American luthier of archtop jazz guitars

Robert Benedetto (born October 22, 1946, in The Bronx, New York) is an American luthier of archtop jazz guitars. In 1968, he made his first archtop guitar in New Jersey and has handcrafted nearly 850 musical instruments. His guitars appear on many recordings, videos, and TV and film soundtracks, and have been featured in books, magazines and museums (including the permanent collection of the Smithsonian Institution's National Museum of American History and the National Guitar Museum).

By the 1970s (he relocated to Florida in 1976), his reputation grew as he crafted archtop guitars for professional jazz players Bucky Pizzarelli, Chuck Wayne, Joe Diorio and Cal Collins, and in the 80s and 90s for Johnny Smith, Jack Wilkins, Ron Eschete, Martin Taylor, Howard Alden, John Pizzarelli, Andy Summers, Jimmy Bruno, Kenny Burrell and Pat Martino, among others, collectively known as “The Benedetto Players”. More recent jazz guitarists who play Benedetto guitars include Dan Faehnle, Joe Negri, Taylor Roberts, Chico Pinheiro and Andreas Varady.

Benedetto married Cindy Whyte in 1975 who has photographed and extensively documented Robert’s guitars and their players. In 1983, Benedetto began making violins for both orchestra and jazz artists. His most notable endorser was Stephane Grappelli.

In 1990 Benedetto relocated to East Stroudsburg, Pennsylvania. Shortly thereafter, in 1992, he offered an archtop guitar making course at his shop. In 1994 he published his book Making An Archtop Guitar, followed in 1996 with his instructional DVD Archtop Guitar Design & Construction. That same year Cindy organized the first of the ongoing Benedetto Players in Concert series.

Also in 1996, Benedetto made “La Cremona Azzurra” a blue archtop guitar commissioned by guitar collector Scott Chinery and exhibited at the Smithsonian Institution. Benedetto’s Blue Guitar was featured on the Smithsonian’s commemorative Blue Guitar poster.

In 2000, he published full-scale blueprints of a 17" Benedetto archtop guitar, followed in 2004 by the Mel Bay production of Benedetto: Body and Soul DVD, a biography by William Doyle.
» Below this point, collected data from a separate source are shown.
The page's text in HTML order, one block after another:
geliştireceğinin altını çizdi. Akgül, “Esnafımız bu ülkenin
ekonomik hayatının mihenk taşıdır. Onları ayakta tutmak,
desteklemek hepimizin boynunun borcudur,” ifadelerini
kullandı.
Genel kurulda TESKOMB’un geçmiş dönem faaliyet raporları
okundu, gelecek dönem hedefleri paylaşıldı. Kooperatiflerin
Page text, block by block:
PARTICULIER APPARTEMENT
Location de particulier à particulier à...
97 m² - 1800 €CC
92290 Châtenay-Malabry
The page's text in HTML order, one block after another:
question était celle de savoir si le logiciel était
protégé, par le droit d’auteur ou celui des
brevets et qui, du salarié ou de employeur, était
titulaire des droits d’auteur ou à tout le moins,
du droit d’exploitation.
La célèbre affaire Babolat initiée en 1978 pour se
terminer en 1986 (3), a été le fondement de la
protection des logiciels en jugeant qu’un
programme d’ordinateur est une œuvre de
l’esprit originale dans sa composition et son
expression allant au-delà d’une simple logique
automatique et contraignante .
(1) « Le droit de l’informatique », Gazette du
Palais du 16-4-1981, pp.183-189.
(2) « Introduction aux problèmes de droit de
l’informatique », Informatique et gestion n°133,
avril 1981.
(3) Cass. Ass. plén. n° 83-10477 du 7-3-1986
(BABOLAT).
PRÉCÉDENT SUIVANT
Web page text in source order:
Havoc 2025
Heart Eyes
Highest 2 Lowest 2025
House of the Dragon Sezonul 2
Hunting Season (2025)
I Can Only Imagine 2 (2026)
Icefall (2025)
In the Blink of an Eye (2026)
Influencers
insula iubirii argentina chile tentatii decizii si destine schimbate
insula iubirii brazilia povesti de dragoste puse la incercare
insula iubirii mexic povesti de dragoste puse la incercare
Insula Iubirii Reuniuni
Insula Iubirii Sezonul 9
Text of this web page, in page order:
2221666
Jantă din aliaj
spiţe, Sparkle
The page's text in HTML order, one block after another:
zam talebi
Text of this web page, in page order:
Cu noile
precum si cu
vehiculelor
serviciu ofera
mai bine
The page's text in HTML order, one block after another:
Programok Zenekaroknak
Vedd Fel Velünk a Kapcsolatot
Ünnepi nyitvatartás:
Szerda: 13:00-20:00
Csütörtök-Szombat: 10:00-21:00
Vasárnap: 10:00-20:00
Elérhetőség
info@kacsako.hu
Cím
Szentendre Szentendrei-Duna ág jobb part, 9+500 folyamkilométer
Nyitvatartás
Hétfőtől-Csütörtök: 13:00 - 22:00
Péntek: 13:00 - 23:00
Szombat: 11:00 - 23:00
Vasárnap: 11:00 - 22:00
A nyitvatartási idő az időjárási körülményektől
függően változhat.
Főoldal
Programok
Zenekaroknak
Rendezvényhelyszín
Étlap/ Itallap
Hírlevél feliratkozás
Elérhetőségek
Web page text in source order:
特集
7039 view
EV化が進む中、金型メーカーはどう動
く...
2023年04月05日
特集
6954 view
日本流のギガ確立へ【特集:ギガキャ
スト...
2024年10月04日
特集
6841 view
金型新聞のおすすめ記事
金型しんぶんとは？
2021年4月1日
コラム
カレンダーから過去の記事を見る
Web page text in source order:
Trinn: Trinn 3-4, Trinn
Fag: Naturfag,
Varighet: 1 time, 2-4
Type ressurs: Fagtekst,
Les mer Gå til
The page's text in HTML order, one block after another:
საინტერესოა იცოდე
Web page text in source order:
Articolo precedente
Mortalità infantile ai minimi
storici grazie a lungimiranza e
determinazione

From 1999 to 2006, Benedetto had a licensing agreement with Fender Musical Instruments to produce his models in their Custom Shop. He also redesigned the Guild Artist Award (later the Johnny Smith Award) and the Guild Stuart X-700.

In 2006, Benedetto ended his seven year licensing agreement with Fender and partnered with businessman/guitarist Howard Paul to open a small manufacturing facility in Savannah, Georgia, where the Benedetto staff makes a full line of archtop guitars.
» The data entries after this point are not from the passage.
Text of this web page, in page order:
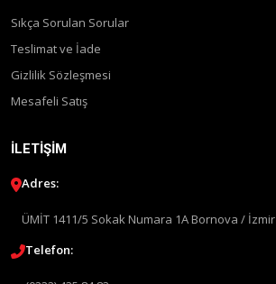
Sıkça Sorulan Sorular
Teslimat ve İade
Gizlilik Sözleşmesi
Mesafeli Satış
İLETIŞIM
Adres:
ÜMİT 1411/5 Sokak Numara 1A Bornova / İzmir
Telefon:
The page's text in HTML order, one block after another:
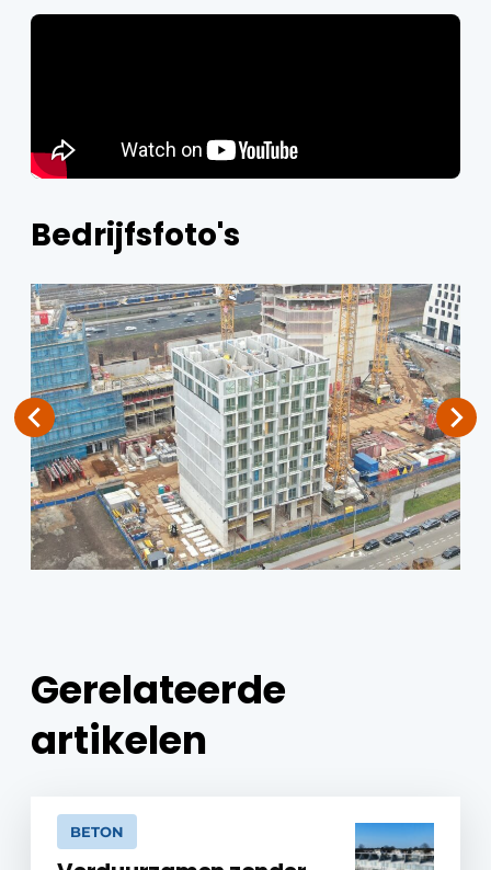
Bedrijfsfoto's
Gerelateerde
artikelen
BETON
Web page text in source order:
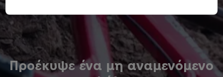
Προέκυψε ένα μη αναμενόμενο
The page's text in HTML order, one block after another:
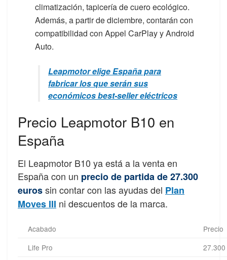
climatización, tapicería de cuero ecológico.
Además, a partir de diciembre, contarán con
compatibilidad con Appel CarPlay y Android
Auto.
Leapmotor elige España para
fabricar los que serán sus
económicos best-seller eléctricos
Precio Leapmotor B10 en
España
El Leapmotor B10 ya está a la venta en
España con un precio de partida de 27.300
eurossin contar con las ayudas del Plan
Moves III ni descuentos de la marca.
Acabado
Precio
Life Pro
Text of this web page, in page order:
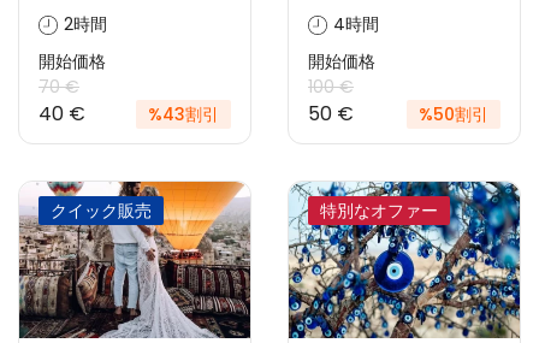
2時間
開始価格
70 €
40 € %43割引
4時間
開始価格
100 €
50 € %50割引
クイック販売 特別なオファー
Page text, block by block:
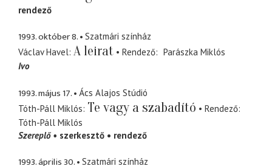
rendező
1993. október 8.
Szatmári színház
Václav Havel A leirat Rendező
Parászka Miklós
Ivo
1993. május 17.
Ács Alajos Stúdió
Tóth-Páll Miklós Te vagy a szabadító
Rendező
Tóth-Páll Miklós
Szereplő
szerkesztő rendező
1993. április 30. Szatmári színház

In 2014, Benedetto partnered with Bill Neale to make Benedetto Amps, a line of American-made jazz amps.

In 2018, a Benedetto 50th Anniversary concert was presented by the Savannah Music Festival featuring Howard Alden, Chico Pinheiro, Romero Lubambo, "King" Solomon Hicks and Pat Martino. The Second Edition of his book "Making an Archtop Guitar" was published in 2018 (Centerstream Publishing/Hal Leonard ISBN 9781574243550).